As follows from last September’s presidential decree, the salaries of State Duma and Federation Council members this year will go up to 250,000 rubles, and as of September 1 2014, to 420,000 rubles. In other words, it will become 14 times the national average. According to the federal statistics agency, Rosstat, Russia’s monthly wage last August averaged 30,000 rubles (slightly less than one thousand dollars).

Duma member Dmitry Gudkov says “the electorate will not approve of the pay rises; besides 60% of the lawmakers might agree to get no salary at all, because they have their own private businesses to live on.

At the beginning of 2012 in the State Duma there were more than 20 legislators with annual incomes of over 100 million rubles.

Against this background very unfavorable for State Duma members, the leader of the Liberal Democrat Party, Vladimir Zhirinovsky, has cracked down on his fellow legislators with harsh criticism. He accused them of massive absenteeism and suggested amendments to the law on the status of State Duma members in order to make it possible to strip lazy legislators of their mandates. Zhirinovsky said absentees harmed the prestige of their parties and of the authorities as such. The rotation of legislators, he argues, will be an excellent way of improving democracy.
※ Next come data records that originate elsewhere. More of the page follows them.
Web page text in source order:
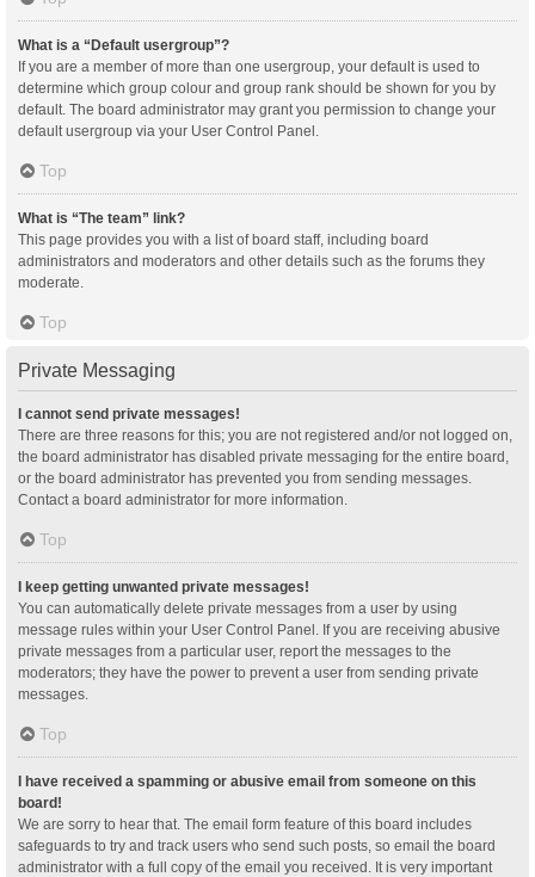
What is a “Default usergroup”?
If you are a member of more than one usergroup, your default is used to
determine which group colour and group rank should be shown for you by
default. The board administrator may grant you permission to change your
default usergroup via your User Control Panel.
Top
What is “The team” link?
This page provides you with a list of board staff, including board
administrators and moderators and other details such as the forums they
moderate.
Top
Private Messaging
I cannot send private messages!
There are three reasons for this; you are not registered and/or not logged on,
the board administrator has disabled private messaging for the entire board,
or the board administrator has prevented you from sending messages.
Contact a board administrator for more information.
Top
I keep getting unwanted private messages!
You can automatically delete private messages from a user by using
message rules within your User Control Panel. If you are receiving abusive
private messages from a particular user, report the messages to the
moderators; they have the power to prevent a user from sending private
messages.
Top
I have received a spamming or abusive email from someone on this
board!
We are sorry to hear that. The email form feature of this board includes
safeguards to try and track users who send such posts, so email the board
administrator with a full copy of the email you received. It is very important
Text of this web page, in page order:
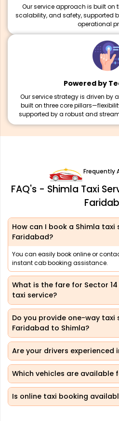
Our service approach is built on
scalability, and safety, supported
operational
Powered by
Our service strategy is driven
built on three core
supported by a robust and
Frequently
FAQ's - Shimla Taxi
How can I book a Shimla taxi
Faridabad?
You can easily book online or
instant cab booking assistance.
What is the fare for Sector
taxi service?
Do you provide one-way taxi
Faridabad to Shimla?
Are your drivers experienced
Which vehicles are available
Is online taxi booking
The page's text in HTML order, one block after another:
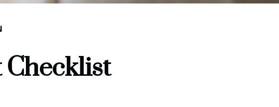
Checklist
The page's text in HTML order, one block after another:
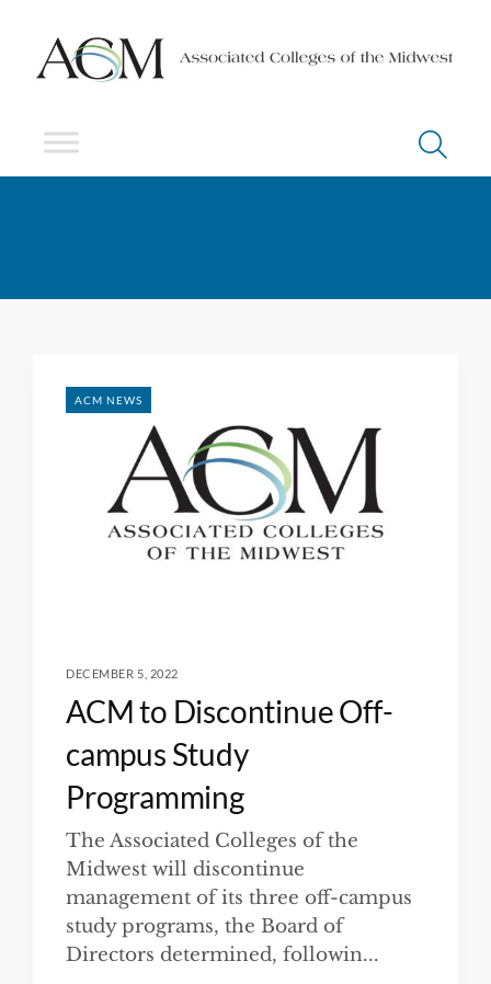
ACM NEWS
DECEMBER 5, 2022
ACM to Discontinue Off-
campus Study
Programming
The Associated Colleges of the
Midwest will discontinue
management of its three off-campus
study programs, the Board of
Directors determined, followin...

Incidentally, Zhirinovsky said nothing new. Millions of TV news viewers in Russia can see for themselves the State Duma’s hall is half-empty. In addition, they can see the few legislators present rush about the aisles and the rows of seats pushing voting buttons for their absent colleagues. Of the 450 lower house members hardly a half attend parliament sessions regularly.

Both the State Duma and the Federation Council have been trying to enhance discipline and improve attendance. FC speaker Valentina Matvienko has come up with an idea of considering the possibility of fining FC members for being absent from sessions for no good reason. However, the legislators are unlikely to vote for a proposal for punishing themselves.

True, this is not the main reason for the people’s critical attitude to parliament.

“The previous State Duma was no place for debate, the way its former speaker once put it. In the meantime, in the current State Duma the ordinary voter hears no meaningful discussions of issues that really trouble each citizen of the country - of everyday life issues. The people are concerned over small pensions, soaring housing and utility prices, and ecological problems. Instead, the legislators prefer to adopt a special legal act to outlaw LGBT propaganda,” the deputy chief of the Centre for Political Technologies, Boris Makarenko, has told ITAR-TASS in an interview.

The expert believes that the people’s anger over the performance of the State Duma stems from the legislators’ alienation from society.

“The proportional system of elections to the lower house of parliament has created a situation in which the legislator depends on the party, and not on the electorate. If the lawmakers were more active in their constituencies, if they were more active in reflecting the interest of the country’s people in the laws they pass, then the people’s attitude to parliament would be quite different,” he said.